Here, phylogenetic features refer to SIFT score, normalized site entropy and change in residue frequency.

Free energy change of hydropathy associated with amino acid replacements in TM regions

Free energy changes associated with variations in TM regions were evaluated using the transfer free energies based on the GES hydrophobicity scale. Supplementary Figure 2S shows the frequency distribution of variations as a function of change in free energy of hydropathy. The change in free energy of hydropathy owing to neutral variations is small, varying predominantly between 0 and 2 kcal/mol. However, a substantial number of disease-causing variations also have similar destabilizing/stabilizing free energy changes. Therefore, small changes in free energy values do not allow the classification of an amino acid variation as either neutral or disease-causing. Substitutions that are highly destabilizing (>8 kcal/mol) are always associated with disease-causing variations, as seen in Supplementary Figure 2S. Overall, the dbSNPs in GPCR proteins have a similar distribution as neutral variations.

Change in side-chain volumes

The changes in the volume occupied by different side-chains were evaluated to see whether there was any correlation to disease-causing mutations versus neutral variations. Logistic regression analysis indicates that absolute volume change has a modest predictive value in differentiating between disease-causing and neutral variations (data shown in Table 4). The changes in hydrophobicity accompanying the substitution of one amino acid by another were evaluated to see whether it would be a useful feature to distinguish between disease-causing and neutral variations. Logistic regression analysis indicates that change in hydrophobicity also has a modest predictive value in differentiating between disease-causing and neutral variations (data shown in Table 4). The amino acid frequencies of the two amino acid variants at a given position were calculated directly from the alignments generated by SIFT. Figure 2 shows the histogram of change in residue frequency for the two benchmark datasets and the dbSNP dataset. When the ‘change in residue frequency’ is small (values close to 0), the amino acid variations corresponding to these values tend to be neutral variations. In contrast, a large portion of disease-causing mutations are associated with big values of ‘change in residue frequency’. This distribution shows that SNPs in dbSNP are more similar to neutral SNPs than disease-causing mutations.

Figure 2

Histogram of change in residue frequency for the disease-causing, neutral and dbSNP variation datasets. The absolute value of change in residue frequency is shown. The black bars represent disease variations, white bars indicate neutral variations and the shaded bars are dbSNP variations.

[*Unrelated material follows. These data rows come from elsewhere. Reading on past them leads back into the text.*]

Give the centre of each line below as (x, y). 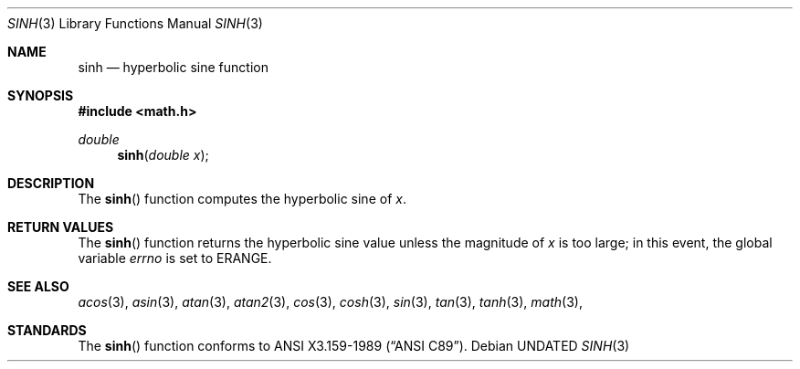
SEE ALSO (38, 286)
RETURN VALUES (61, 227)
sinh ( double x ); (163, 155)
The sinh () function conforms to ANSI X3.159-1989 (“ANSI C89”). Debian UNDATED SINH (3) (354, 346)
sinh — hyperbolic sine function (173, 67)
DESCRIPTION (51, 183)
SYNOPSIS (41, 95)
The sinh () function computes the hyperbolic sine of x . (242, 199)
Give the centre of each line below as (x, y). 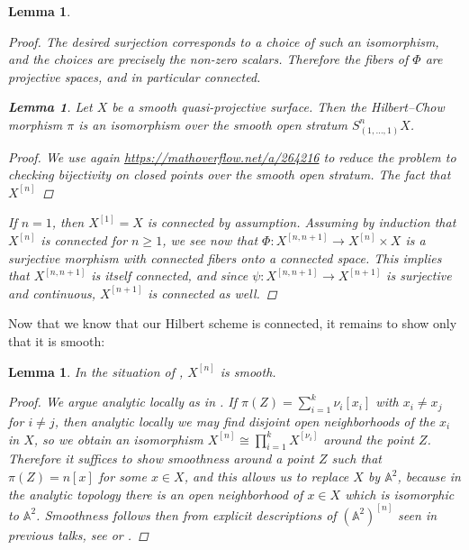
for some (122, 477)
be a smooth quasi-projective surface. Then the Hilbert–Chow (278, 107)
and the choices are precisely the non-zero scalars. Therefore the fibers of (208, 59)
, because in (429, 477)
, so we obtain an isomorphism (118, 439)
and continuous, (52, 293)
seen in (418, 514)
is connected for (84, 240)
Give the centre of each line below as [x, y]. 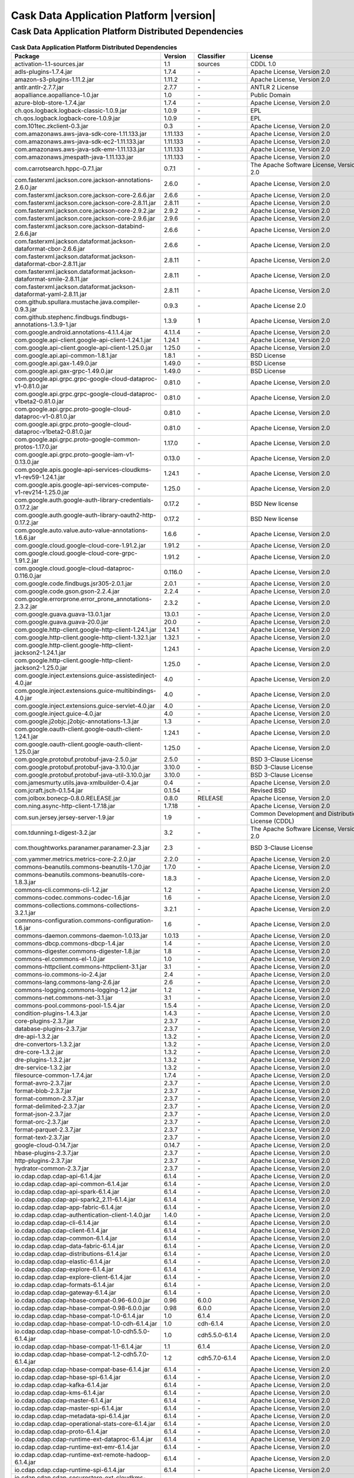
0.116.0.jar [28, 575]
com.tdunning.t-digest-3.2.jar [55, 832]
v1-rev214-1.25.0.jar [42, 492]
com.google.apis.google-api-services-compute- [82, 485]
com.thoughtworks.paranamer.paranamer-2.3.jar [82, 847]
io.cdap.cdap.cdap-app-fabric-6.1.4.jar [68, 1207]
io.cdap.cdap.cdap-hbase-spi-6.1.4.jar [68, 1377]
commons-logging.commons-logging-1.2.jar [76, 990]
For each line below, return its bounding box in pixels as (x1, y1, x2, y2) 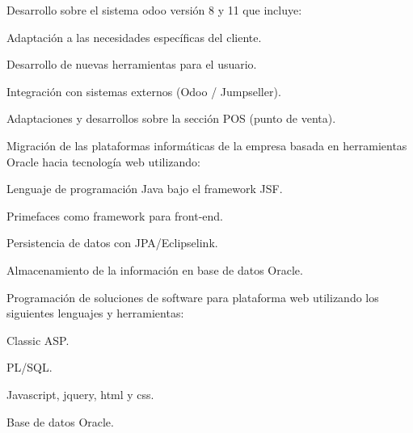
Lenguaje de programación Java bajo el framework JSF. (6, 180, 283, 197)
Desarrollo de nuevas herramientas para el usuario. (6, 56, 257, 73)
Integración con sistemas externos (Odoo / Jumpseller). (6, 82, 281, 99)
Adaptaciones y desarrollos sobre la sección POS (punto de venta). (6, 110, 336, 127)
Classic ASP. (6, 331, 70, 348)
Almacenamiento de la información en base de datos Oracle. (6, 261, 303, 278)
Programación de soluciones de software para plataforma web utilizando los (6, 288, 379, 305)
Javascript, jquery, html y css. (6, 385, 154, 402)
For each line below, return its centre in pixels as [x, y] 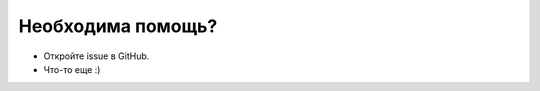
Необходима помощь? [118, 26]
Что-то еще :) [72, 69]
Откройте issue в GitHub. [96, 56]
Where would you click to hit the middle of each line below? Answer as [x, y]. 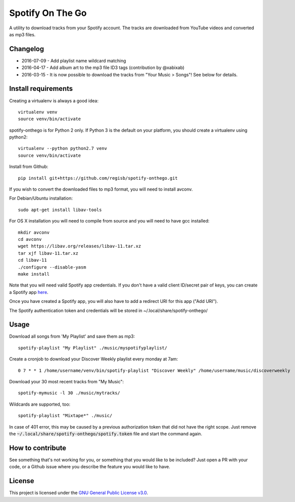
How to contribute [38, 448]
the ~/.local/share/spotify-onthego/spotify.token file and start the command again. [106, 433]
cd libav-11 [33, 260]
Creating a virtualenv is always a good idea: [54, 101]
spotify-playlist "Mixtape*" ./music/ [65, 416]
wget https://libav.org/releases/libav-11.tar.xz [80, 246]
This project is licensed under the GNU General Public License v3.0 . [79, 493]
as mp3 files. [22, 34]
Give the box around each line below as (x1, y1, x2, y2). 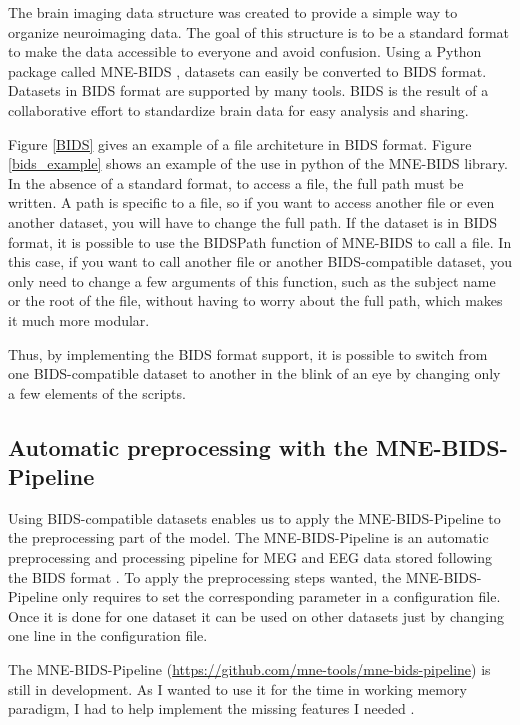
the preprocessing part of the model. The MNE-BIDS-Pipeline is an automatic (8, 527, 489, 548)
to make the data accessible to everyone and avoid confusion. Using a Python (8, 41, 482, 62)
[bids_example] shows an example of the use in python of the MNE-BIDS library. (8, 153, 508, 174)
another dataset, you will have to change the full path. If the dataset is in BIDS (8, 211, 498, 232)
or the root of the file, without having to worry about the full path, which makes (8, 290, 503, 311)
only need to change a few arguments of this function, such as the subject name (8, 270, 496, 291)
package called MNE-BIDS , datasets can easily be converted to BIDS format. (8, 60, 487, 81)
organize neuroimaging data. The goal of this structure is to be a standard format (8, 21, 510, 42)
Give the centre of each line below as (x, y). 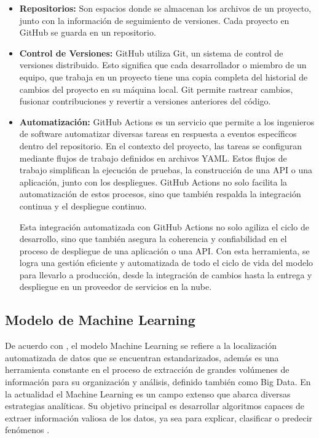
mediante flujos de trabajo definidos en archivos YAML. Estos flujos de (153, 158)
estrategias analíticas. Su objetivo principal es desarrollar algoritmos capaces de (155, 406)
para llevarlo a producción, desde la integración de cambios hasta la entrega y (166, 274)
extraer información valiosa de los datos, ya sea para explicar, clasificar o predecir (159, 417)
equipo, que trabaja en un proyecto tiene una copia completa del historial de (163, 76)
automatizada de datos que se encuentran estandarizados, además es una (142, 357)
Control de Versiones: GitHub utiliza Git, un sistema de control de (151, 53)
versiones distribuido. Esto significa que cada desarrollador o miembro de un (163, 65)
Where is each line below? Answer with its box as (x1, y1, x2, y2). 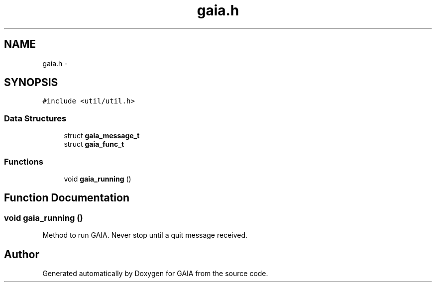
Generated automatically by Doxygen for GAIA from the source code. (42, 269, 268, 278)
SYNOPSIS (4, 76, 58, 89)
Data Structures (4, 113, 67, 123)
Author (4, 248, 39, 261)
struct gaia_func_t (64, 140, 124, 149)
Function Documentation (4, 191, 129, 204)
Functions (4, 156, 43, 167)
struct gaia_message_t (64, 131, 140, 140)
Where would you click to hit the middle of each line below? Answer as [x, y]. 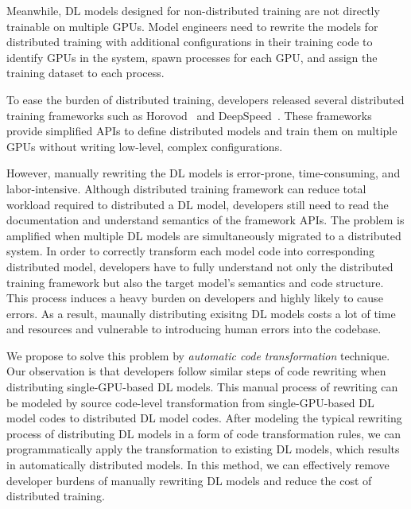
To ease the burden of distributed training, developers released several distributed [205, 99]
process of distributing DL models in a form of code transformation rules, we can [204, 433]
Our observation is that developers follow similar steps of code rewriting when [196, 371]
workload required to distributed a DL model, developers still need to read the [198, 204]
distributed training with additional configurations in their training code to [190, 42]
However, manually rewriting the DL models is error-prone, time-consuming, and [204, 173]
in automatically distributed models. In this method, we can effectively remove [198, 465]
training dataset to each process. [85, 73]
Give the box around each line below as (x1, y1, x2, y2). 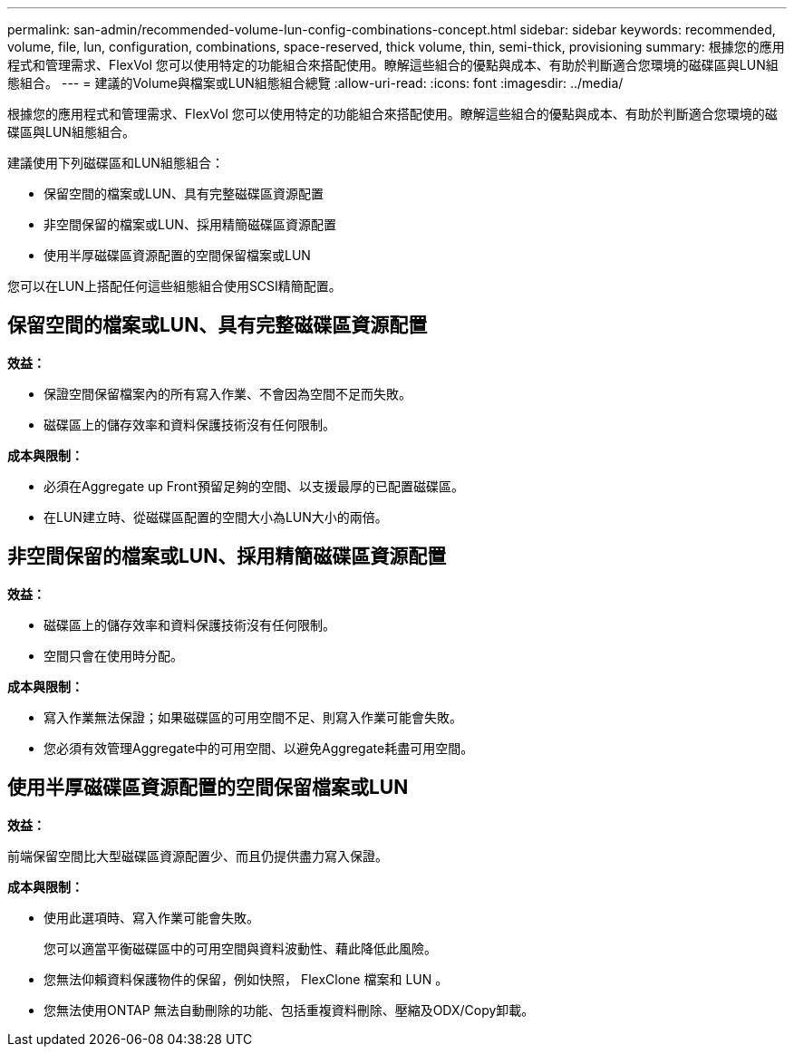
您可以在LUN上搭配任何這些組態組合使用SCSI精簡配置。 (7, 278, 342, 294)
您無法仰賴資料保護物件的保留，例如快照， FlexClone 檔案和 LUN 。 (44, 971, 449, 987)
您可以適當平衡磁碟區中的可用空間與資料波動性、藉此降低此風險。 (44, 940, 437, 956)
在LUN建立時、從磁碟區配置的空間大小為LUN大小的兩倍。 (44, 508, 388, 525)
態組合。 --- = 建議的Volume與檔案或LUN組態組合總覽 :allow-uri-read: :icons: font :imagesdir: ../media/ (7, 75, 624, 91)
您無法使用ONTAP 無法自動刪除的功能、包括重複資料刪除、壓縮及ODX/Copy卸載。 (44, 1001, 535, 1018)
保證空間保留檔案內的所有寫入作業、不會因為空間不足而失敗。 (44, 385, 412, 401)
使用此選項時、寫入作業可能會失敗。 (44, 909, 259, 925)
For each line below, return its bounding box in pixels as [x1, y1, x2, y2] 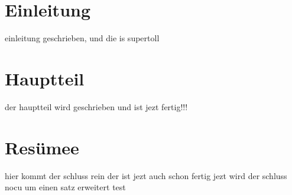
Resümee [5, 135, 79, 159]
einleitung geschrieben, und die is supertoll [5, 32, 160, 44]
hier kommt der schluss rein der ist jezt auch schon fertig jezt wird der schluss [5, 169, 287, 181]
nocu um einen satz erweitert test [5, 181, 126, 193]
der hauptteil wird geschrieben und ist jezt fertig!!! [5, 100, 188, 113]
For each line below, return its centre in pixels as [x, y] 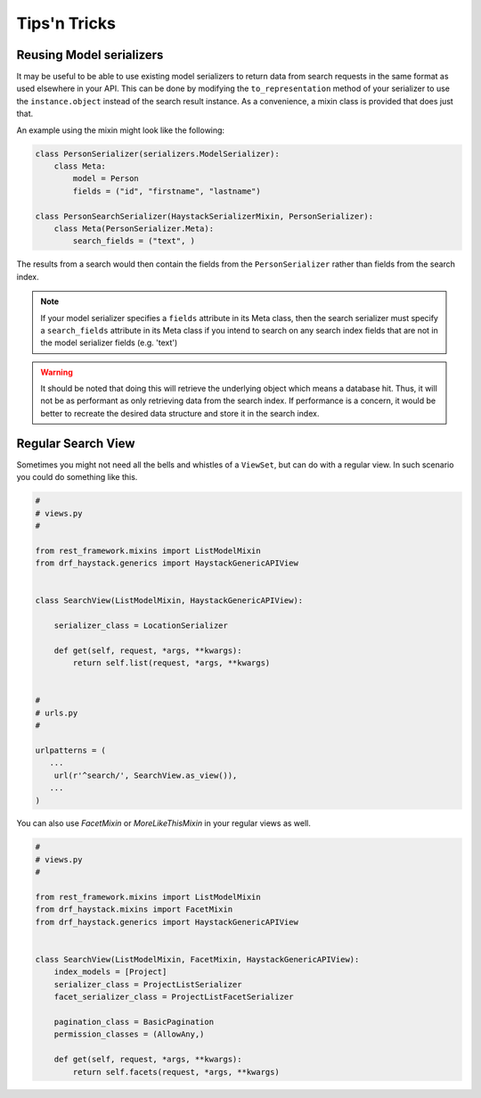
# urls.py [57, 713]
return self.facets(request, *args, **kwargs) [176, 1072]
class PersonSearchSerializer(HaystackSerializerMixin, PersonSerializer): [204, 216]
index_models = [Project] [110, 972]
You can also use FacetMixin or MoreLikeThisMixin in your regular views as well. [164, 823]
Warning [57, 372]
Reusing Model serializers [90, 55]
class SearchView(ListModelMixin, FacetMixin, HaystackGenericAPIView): [197, 959]
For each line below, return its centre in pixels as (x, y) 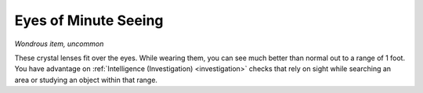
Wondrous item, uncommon (59, 44)
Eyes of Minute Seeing (89, 20)
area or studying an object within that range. (86, 80)
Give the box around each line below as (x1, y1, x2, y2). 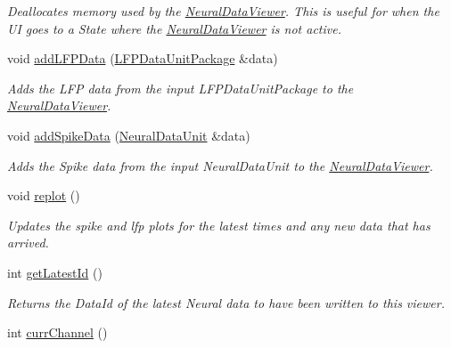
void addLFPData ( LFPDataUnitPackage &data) (7, 49, 278, 68)
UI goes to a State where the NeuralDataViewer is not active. (7, 19, 341, 37)
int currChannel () (7, 323, 108, 342)
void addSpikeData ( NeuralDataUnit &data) (7, 125, 250, 144)
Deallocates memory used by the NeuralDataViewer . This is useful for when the (7, 2, 439, 20)
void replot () (7, 186, 80, 205)
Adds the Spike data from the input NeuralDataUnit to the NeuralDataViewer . (7, 156, 433, 174)
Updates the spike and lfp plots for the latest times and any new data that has (7, 215, 430, 234)
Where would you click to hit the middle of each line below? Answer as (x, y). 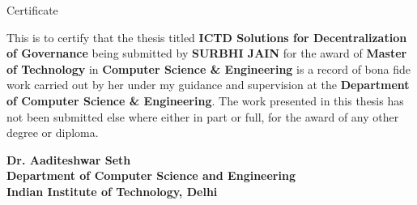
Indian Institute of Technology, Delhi (112, 191)
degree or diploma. (53, 132)
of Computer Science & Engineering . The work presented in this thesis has (205, 100)
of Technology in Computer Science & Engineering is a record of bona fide (209, 68)
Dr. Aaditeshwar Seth (69, 159)
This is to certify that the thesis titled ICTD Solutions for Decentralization (207, 37)
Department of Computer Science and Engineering (151, 175)
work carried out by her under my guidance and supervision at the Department (208, 85)
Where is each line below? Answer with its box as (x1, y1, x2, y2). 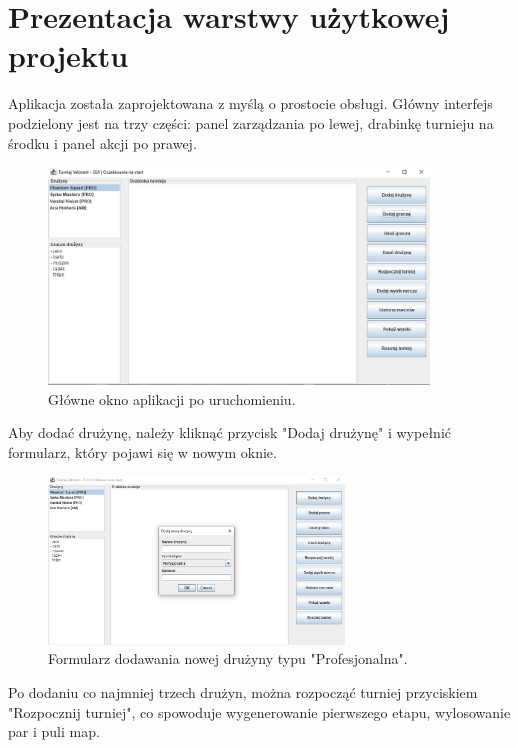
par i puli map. (8, 721, 100, 742)
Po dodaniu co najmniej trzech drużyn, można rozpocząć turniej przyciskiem (8, 682, 478, 703)
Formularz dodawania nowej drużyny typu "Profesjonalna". (48, 648, 408, 669)
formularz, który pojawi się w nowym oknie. (8, 441, 277, 462)
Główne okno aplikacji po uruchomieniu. (48, 388, 296, 409)
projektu (8, 35, 129, 76)
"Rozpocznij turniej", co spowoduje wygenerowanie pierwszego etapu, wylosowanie (8, 701, 511, 722)
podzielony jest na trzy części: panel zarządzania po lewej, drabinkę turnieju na (8, 112, 494, 133)

While all the above features used to evaluate amino acid variations are based on simple physicochemical parameters, we also analyzed the relationship between sequence conservation and the effect of variations in highly conserved positions using SIFT. Ng and Henikoff (13,14) have developed a tool called SIFT to identify conserved positions that may be critical for protein function using MSA. SIFT scores were used to assess the two control datasets, disease-causing and neutral variations in GPCRs, Of the 284 disease-causing mutations, SIFT predicted 213 mutations to be deleterious. Thus, SIFT correctly identified 75% of disease-causing mutations as intolerant substitutions. In the case of neutral variations, the performance of SIFT was even better. SIFT predicts 94% of neutral variations to be tolerant substitutions. SIFT did not score 1 disease mutation and 3 neutral variations. SIFT was used to assess the dbSNPs in GPCRs. Based on SIFT scores, 74.8% of SNPs in GPCRs from the dbSNP database are neutral variations. Thus, only 25.2% of SNPs are predicted to be deleterious substitutions. Figure 3 shows the distribution of normalized site entropy scores for disease mutations, neutral variations and SNPs in dbSNP. Clearly, the distribution of disease-causing mutations is different from neutral variations. Neutral variations are associated with a peak at a normalized site entropy value of −1, whereas the normalized site entropy values associated with disease mutations are spread over a range of values, most of which are >0.25. As with most other features described so far, the distribution of SNPs in dbSNP is very similar to neutral variations.

Figure 3

Frequency distribution of normalized site entropy values for the disease-causing, neutral and dbSNP variation datasets. The black bars represent disease variations, white bars indicate neutral variations and the shaded bars are dbSNP variations.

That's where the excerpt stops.